Author: Abhik Kumar Das
Abhik holds a Dual Degree (B.Tech in Electronics & Electrical
Communication Engineering & M.Tech in Automation and
Computer Vision) from Indian Institute of Technology, Kharagpur,
India. He has a vast experience in computational modelling of
complex systems. He contributed in different verticals of analytical
modelling related to renewable energy and techno-economics and
published several well-cited research articles in internationally
acknowledged journals and peer-reviewed conferences. He is founding member of
del2infinity, an accurate Wind Energy & Solar Energy Forecasting and Scheduling
Solutions Company. (e-mail: contact@del2infinity.xyz).

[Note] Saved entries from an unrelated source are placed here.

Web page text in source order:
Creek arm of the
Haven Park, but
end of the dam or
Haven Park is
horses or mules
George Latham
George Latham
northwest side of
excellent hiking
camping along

2. Distributed with permission of author(s) by GETS 2016. Published at GETS 2016 http://www.NTPCGETS.com

Abstract— Due to the non-availability of sufficient resources and considerable amount of emission of pollutants from
commercial energy generation, renewable energy has been high on Indian policymakers’ agenda for enabling the country`s
transition to a sustainable energy future. Wind and solar energy are the major components of renewable energy in India but the
variability and unpredictability inherent to wind and solar power raise a number of issues associated with grid integration. With
increasing penetration of wind and solar power having unscheduled fluctuations, wind and solar power creates a threat to grid
reliability due to balancing challenge in load and generation. The integration of significant wind and solar energy into existing
supply system is a challenge for large scale renewable energy penetration; hence the day-ahead and short-term renewable
energy forecasting is needed to effectively integrate renewable power to the grid. As per CERC regulation, FOR regulation and
different state regulations, day-ahead forecasting and scheduling of wind and solar energy is required to be submitted by IPPs
and hence the forecasting and scheduling of renewable energy has become a widely pursued areas of research at Indian
context. Though there are different methods in forecasting renewable power generation, in this paper, we are showing how the
mixed approach technique using artificial intelligence, the algorithm of which are developed by del2infinity, is useful in
forecasting of wind and solar power generation. Since the regulation deals with the deviation settlement mechanism due to
erroneous forecast results, this paper also shows the theoretical structure and simple penalty calculation methodology using
probabilistic model for different scenarios of forecast accuracy. The approximate statistical model correlating forecast
accuracy and penalty due to erroneous forecast can act as an essential tool in maximizing the energy accuracy to minimize the
penalty due to deviation.
Index Terms— Wind, Solar, Forecasting, Penalty, Energy Accuracy
I. INTRODUCTION
Energy is a vital requirement for social and economic development of a nation. One of the major indices of
improved quality of life is per capita energy consumption which has been rising steadily in India, though a
considerable amount of villages are without power even today [1]. Due to the socio-economic development, the
demand of energy has multiplied manifold and this demand can be no longer satisfied by the traditional energy
technology using local resources only and to envision energizing the rural and urban area with high energy
demand, renewable energy is being seen as a transformative solution to meet energy demand as well as
economic challenges. For a sustainable energy future, not only the energy demand but amount of emission of
pollutants from commercial energy generation is a crucial issue; and considering National Action Plan on Climate
Change [2], Nationally Determined Contributions (NDCs) [3], renewable energy (RE) goals [4], India‟s national
policies and other initiatives encourage renewable and clean energy for various applications. At present, India has
a target of 175 Giga Watt (GW) of installed capacity from renewable energy by 2022, of which 100GW is to come
from solar, 60GW from wind [4]. In addition, India‟s NDC goal is to achieve 40% of total installed power generation
capacity from renewable energy by 2030 [3] and therefore, a great interest in adopting green energy technologies
in the country [5]. However, the large-scale deployment of renewable energy technology involves a combination of
interventions involving policy and regulatory mechanisms, technological solutions and institutional structures.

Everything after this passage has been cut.